PROBLEM STATEMENT
The task calls for the lines from the start of the entries below through the line with "Medic Specialist Genetica", given again verbatim, with every picture dropped.

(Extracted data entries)
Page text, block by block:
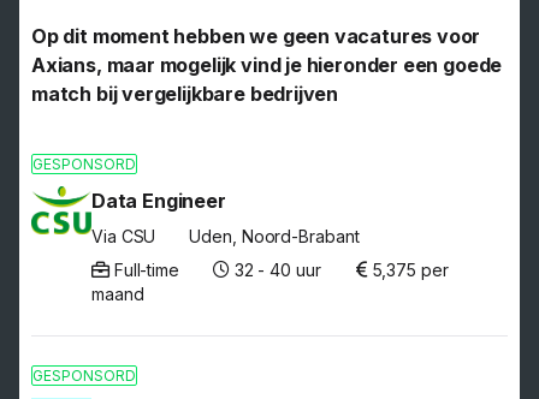
Op dit moment hebben we geen vacatures voor
Axians, maar mogelijk vind je hieronder een goede
match bij vergelijkbare bedrijven
GESPONSORD
Data Engineer
Via CSU
Uden, Noord-Brabant
Full-time
32 - 40 uur
5,375 per
maand
GESPONSORD
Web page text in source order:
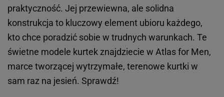
praktyczność. Jej przewiewna, ale solidna
konstrukcja to kluczowy element ubioru każdego,
kto chce poradzić sobie w trudnych warunkach. Te
świetne modele kurtek znajdziecie w Atlas for Men,
marce tworzącej wytrzymałe, terenowe kurtki w
sam raz na jesień. Sprawdź!
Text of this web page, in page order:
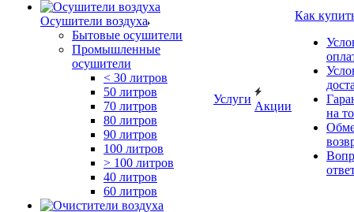
Осушители воздуха
Бытовые осушители
Промышленные
осушители
< 30 литров
50 литров
70 литров
80 литров
90 литров
100 литров
> 100 литров
40 литров
60 литров
Услуги
Акции
Как
на
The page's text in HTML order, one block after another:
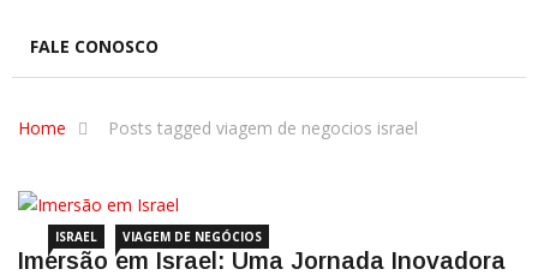
FALE CONOSCO
Home Posts tagged viagem de negocios israel
ISRAEL VIAGEM DE NEGÓCIOS
Imersão em Israel: Uma Jornada Inovadora
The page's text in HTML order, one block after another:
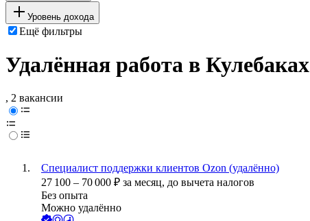
Уровень дохода
Ещё фильтры
Удалённая работа в Кулебаках
, 2 вакансии
Специалист поддержки клиентов Ozon (удалённо)
27 100 – 70 000 ₽ за месяц, до вычета налогов
Без опыта
Можно удалённо
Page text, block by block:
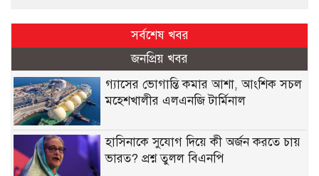
সর্বশেষ খবর
জনপ্রিয় খবর
গ্যাসের ভোগান্তি কমার আশা, আংশিক সচল
মহেশখালীর এলএনজি টার্মিনাল
হাসিনাকে সুযোগ দিয়ে কী অর্জন করতে চায়
ভারত? প্রশ্ন তুলল বিএনপি
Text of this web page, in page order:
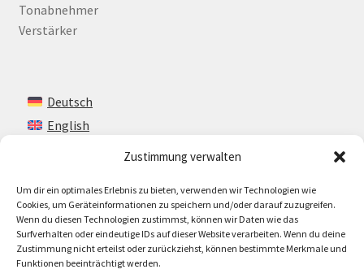
Zustimmung verwalten
Um dir ein optimales Erlebnis zu bieten, verwenden wir Technologien wie
Cookies, um Geräteinformationen zu speichern und/oder darauf zuzugreifen.
Wenn du diesen Technologien zustimmst, können wir Daten wie das
Surfverhalten oder eindeutige IDs auf dieser Website verarbeiten. Wenn du deine
Zustimmung nicht erteilst oder zurückziehst, können bestimmte Merkmale und
Funktionen beeinträchtigt werden.
Tonabnehmer
Verstärker
Deutsch
English
Kontakt
Impressum + AGB
Cookie-Richtlinie (EU)
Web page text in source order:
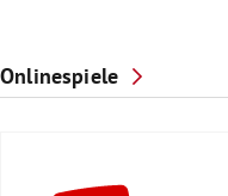
Onlinespiele
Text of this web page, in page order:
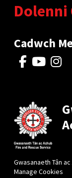
Cadwch
Gwasanaeth Tân
Manage Cookies
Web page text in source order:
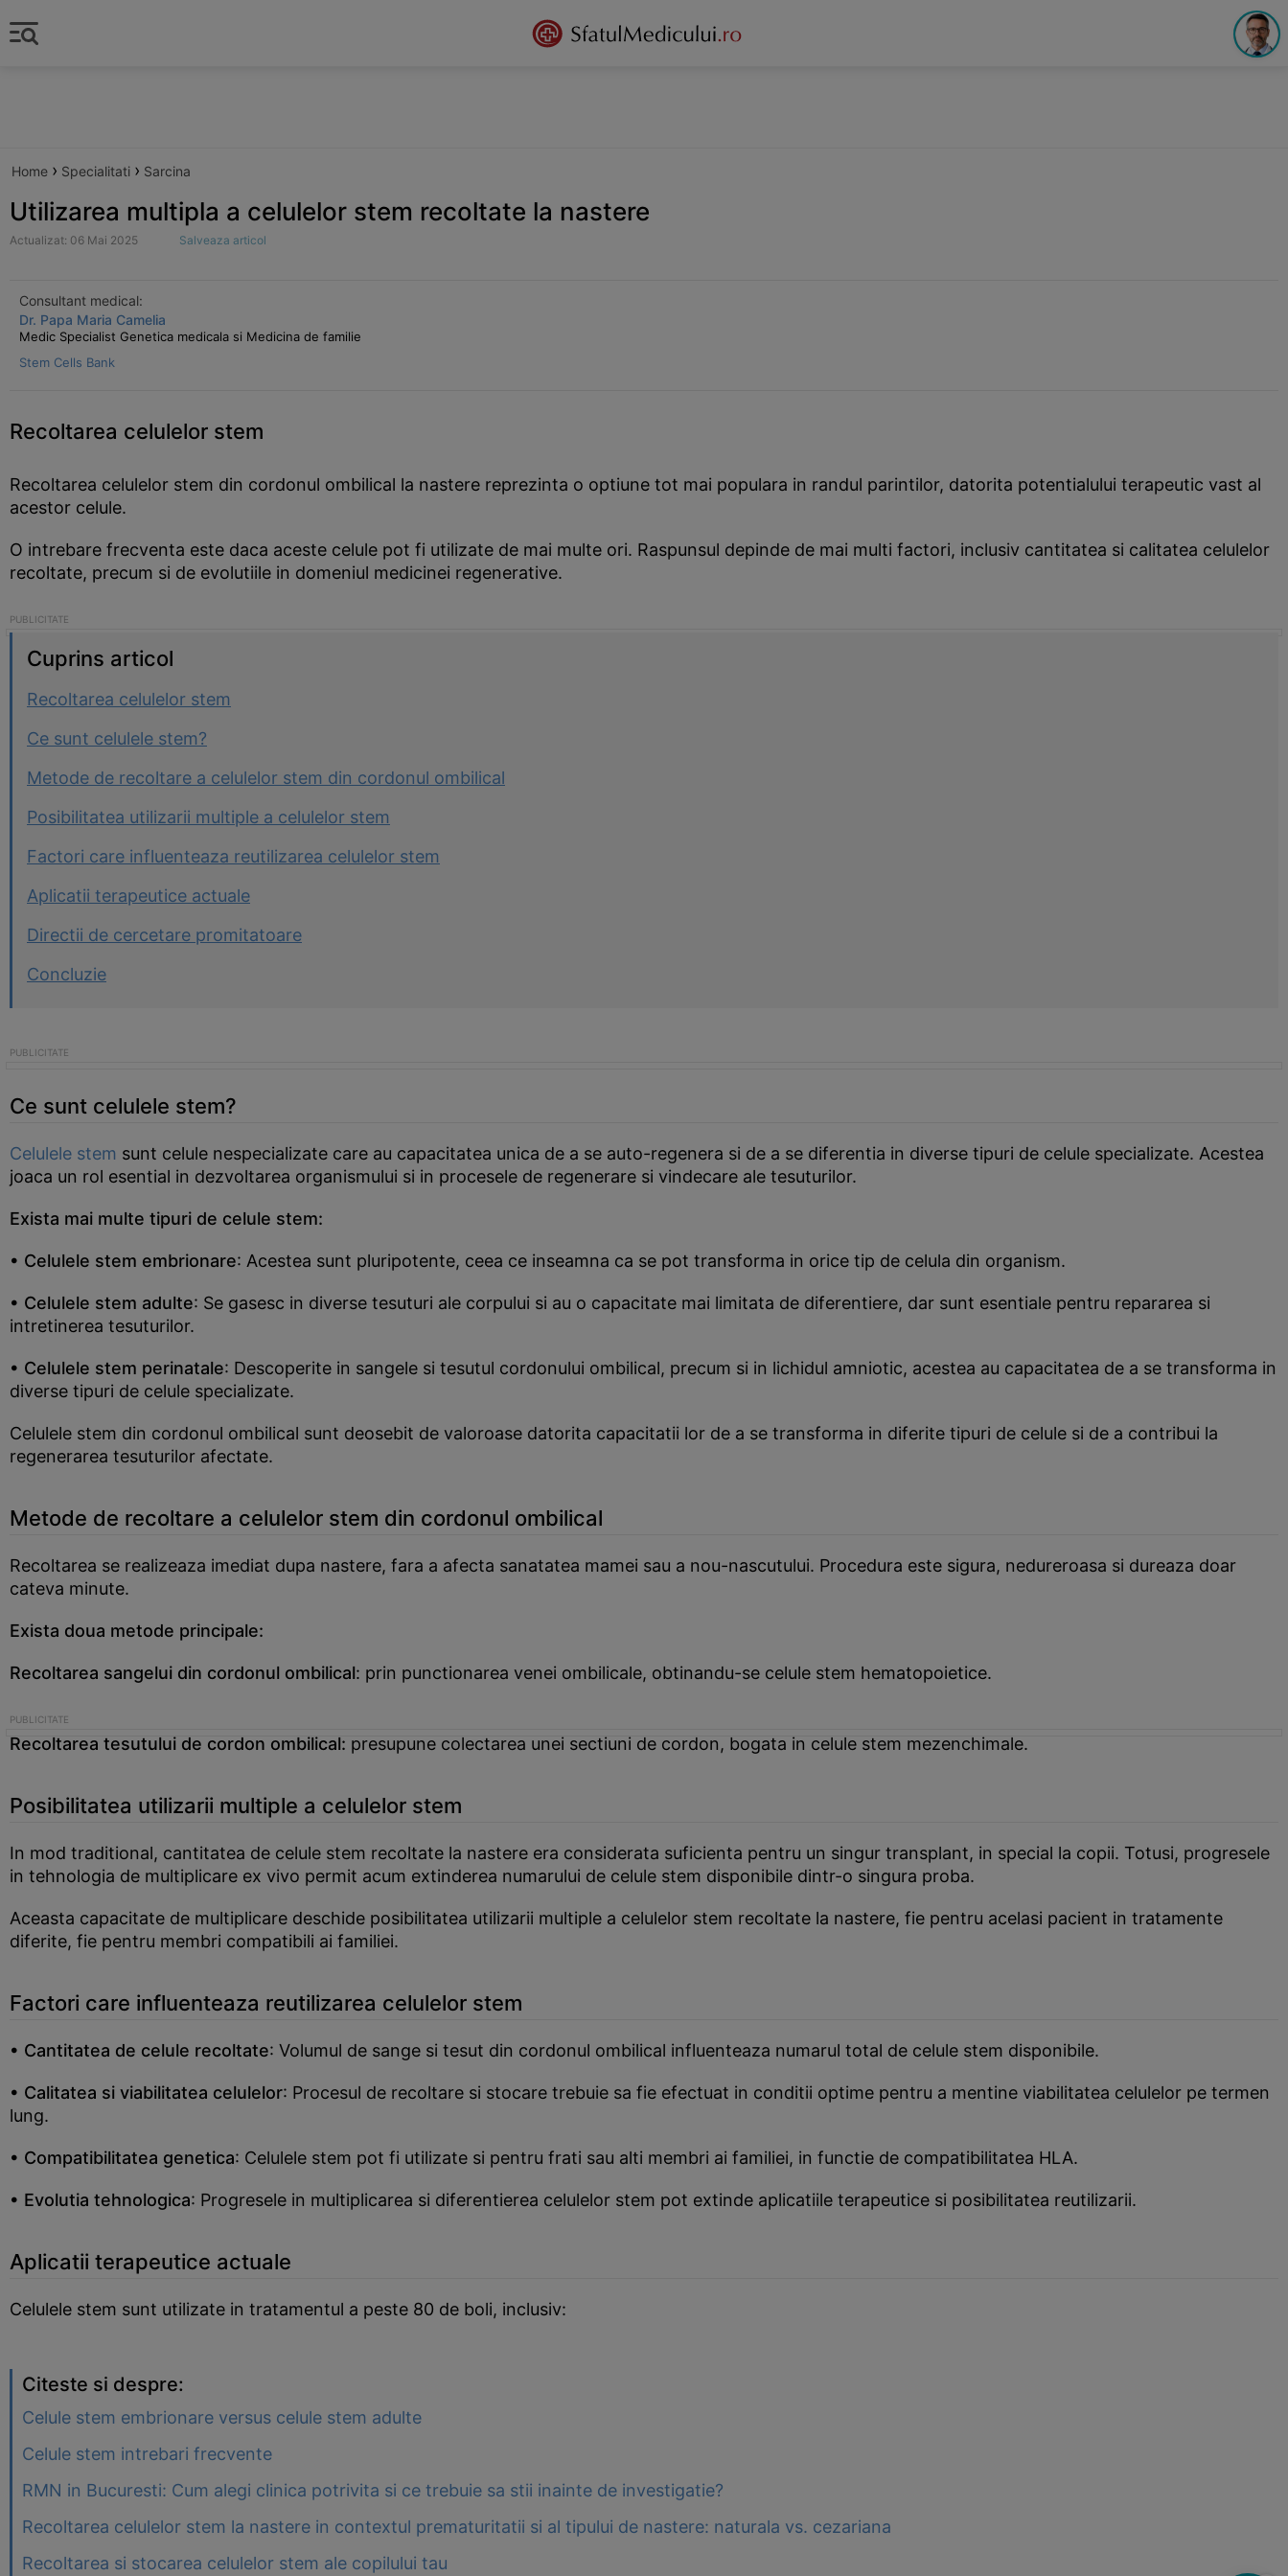
Home › Specialitati › Sarcina
Utilizarea multipla a celulelor stem recoltate la nastere
Actualizat: 06 Mai 2025 Salveaza articol
Consultant medical:
Dr. Papa Maria Camelia
Medic Specialist Genetica medicala si Medicina de familie
Stem Cells Bank
Recoltarea celulelor stem
Recoltarea celulelor stem din cordonul ombilical la nastere reprezinta o optiune tot mai populara in randul parintilor, datorita potentialului terapeutic vast al
acestor celule.
O intrebare frecventa este daca aceste celule pot fi utilizate de mai multe ori. Raspunsul depinde de mai multi factori, inclusiv cantitatea si calitatea celulelor
recoltate, precum si de evolutiile in domeniul medicinei regenerative.
Cuprins articol
Recoltarea celulelor stem
Ce sunt celulele stem?
Metode de recoltare a celulelor stem din cordonul ombilical
Posibilitatea utilizarii multiple a celulelor stem
Factori care influenteaza reutilizarea celulelor stem
Aplicatii terapeutice actuale
Directii de cercetare promitatoare
Concluzie
Ce sunt celulele stem?
Celulele stem sunt celule nespecializate care au capacitatea unica de a se auto-regenera si de a se diferentia in diverse tipuri de celule specializate. Acestea
joaca un rol esential in dezvoltarea organismului si in procesele de regenerare si vindecare ale tesuturilor.
Exista mai multe tipuri de celule stem:
• Celulele stem embrionare: Acestea sunt pluripotente, ceea ce inseamna ca se pot transforma in orice tip de celula din organism.
• Celulele stem adulte: Se gasesc in diverse tesuturi ale corpului si au o capacitate mai limitata de diferentiere, dar sunt esentiale pentru repararea si
intretinerea tesuturilor.
• Celulele stem perinatale: Descoperite in sangele si tesutul cordonului ombilical, precum si in lichidul amniotic, acestea au capacitatea de a se transforma in
diverse tipuri de celule specializate.
Celulele stem din cordonul ombilical sunt deosebit de valoroase datorita capacitatii lor de a se transforma in diferite tipuri de celule si de a contribui la
regenerarea tesuturilor afectate.
Metode de recoltare a celulelor stem din cordonul ombilical
Recoltarea se realizeaza imediat dupa nastere, fara a afecta sanatatea mamei sau a nou-nascutului. Procedura este sigura, nedureroasa si dureaza doar
cateva minute.
Exista doua metode principale:
Recoltarea sangelui din cordonul ombilical: prin punctionarea venei ombilicale, obtinandu-se celule stem hematopoietice.
Recoltarea tesutului de cordon ombilical: presupune colectarea unei sectiuni de cordon, bogata in celule stem mezenchimale.
Posibilitatea utilizarii multiple a celulelor stem
In mod traditional, cantitatea de celule stem recoltate la nastere era considerata suficienta pentru un singur transplant, in special la copii. Totusi, progresele
in tehnologia de multiplicare ex vivo permit acum extinderea numarului de celule stem disponibile dintr-o singura proba.
Aceasta capacitate de multiplicare deschide posibilitatea utilizarii multiple a celulelor stem recoltate la nastere, fie pentru acelasi pacient in tratamente
diferite, fie pentru membri compatibili ai familiei.
Factori care influenteaza reutilizarea celulelor stem
• Cantitatea de celule recoltate: Volumul de sange si tesut din cordonul ombilical influenteaza numarul total de celule stem disponibile.
• Calitatea si viabilitatea celulelor: Procesul de recoltare si stocare trebuie sa fie efectuat in conditii optime pentru a mentine viabilitatea celulelor pe termen
lung.
• Compatibilitatea genetica: Celulele stem pot fi utilizate si pentru frati sau alti membri ai familiei, in functie de compatibilitatea HLA.
• Evolutia tehnologica: Progresele in multiplicarea si diferentierea celulelor stem pot extinde aplicatiile terapeutice si posibilitatea reutilizarii.
Aplicatii terapeutice actuale
Celulele stem sunt utilizate in tratamentul a peste 80 de boli, inclusiv:
Citeste si despre:
Celule stem embrionare versus celule stem adulte
Celule stem intrebari frecvente
RMN in Bucuresti: Cum alegi clinica potrivita si ce trebuie sa stii inainte de investigatie?
Recoltarea celulelor stem la nastere in contextul prematuritatii si al tipului de nastere: naturala vs. cezariana
Recoltarea si stocarea celulelor stem ale copilului tau

OUTPUT OF THE EXERCISE
Page text, block by block:
Op dit moment hebben we geen vacatures voor
Axians, maar mogelijk vind je hieronder een goede
match bij vergelijkbare bedrijven
GESPONSORD
Data Engineer
Via CSU
Uden, Noord-Brabant
Full-time
32 - 40 uur
5,375 per
maand
GESPONSORD
Web page text in source order:
praktyczność. Jej przewiewna, ale solidna
konstrukcja to kluczowy element ubioru każdego,
kto chce poradzić sobie w trudnych warunkach. Te
świetne modele kurtek znajdziecie w Atlas for Men,
marce tworzącej wytrzymałe, terenowe kurtki w
sam raz na jesień. Sprawdź!
Text of this web page, in page order:
Осушители воздуха
Бытовые осушители
Промышленные
осушители
< 30 литров
50 литров
70 литров
80 литров
90 литров
100 литров
> 100 литров
40 литров
60 литров
Услуги
Акции
Как
на
The page's text in HTML order, one block after another:
FALE CONOSCO
Home Posts tagged viagem de negocios israel
ISRAEL VIAGEM DE NEGÓCIOS
Imersão em Israel: Uma Jornada Inovadora
The page's text in HTML order, one block after another:
Уровень дохода
Ещё фильтры
Удалённая работа в Кулебаках
, 2 вакансии
Специалист поддержки клиентов Ozon (удалённо)
27 100 – 70 000 ₽ за месяц, до вычета налогов
Без опыта
Можно удалённо
Page text, block by block:
সর্বশেষ খবর
জনপ্রিয় খবর
গ্যাসের ভোগান্তি কমার আশা, আংশিক সচল
মহেশখালীর এলএনজি টার্মিনাল
হাসিনাকে সুযোগ দিয়ে কী অর্জন করতে চায়
ভারত? প্রশ্ন তুলল বিএনপি
Text of this web page, in page order:
Zustimmung verwalten
Um dir ein optimales Erlebnis zu bieten, verwenden wir Technologien wie
Cookies, um Geräteinformationen zu speichern und/oder darauf zuzugreifen.
Wenn du diesen Technologien zustimmst, können wir Daten wie das
Surfverhalten oder eindeutige IDs auf dieser Website verarbeiten. Wenn du deine
Zustimmung nicht erteilst oder zurückziehst, können bestimmte Merkmale und
Funktionen beeinträchtigt werden.
Tonabnehmer
Verstärker
Deutsch
English
Kontakt
Impressum + AGB
Cookie-Richtlinie (EU)
Web page text in source order:
Onlinespiele
Text of this web page, in page order:
Cadwch
Gwasanaeth Tân
Manage Cookies
Web page text in source order:
Home › Specialitati › Sarcina
Utilizarea multipla a celulelor stem recoltate la nastere
Actualizat: 06 Mai 2025 Salveaza articol
Consultant medical:
Dr. Papa Maria Camelia
Medic Specialist Genetica medicala si Medicina de familie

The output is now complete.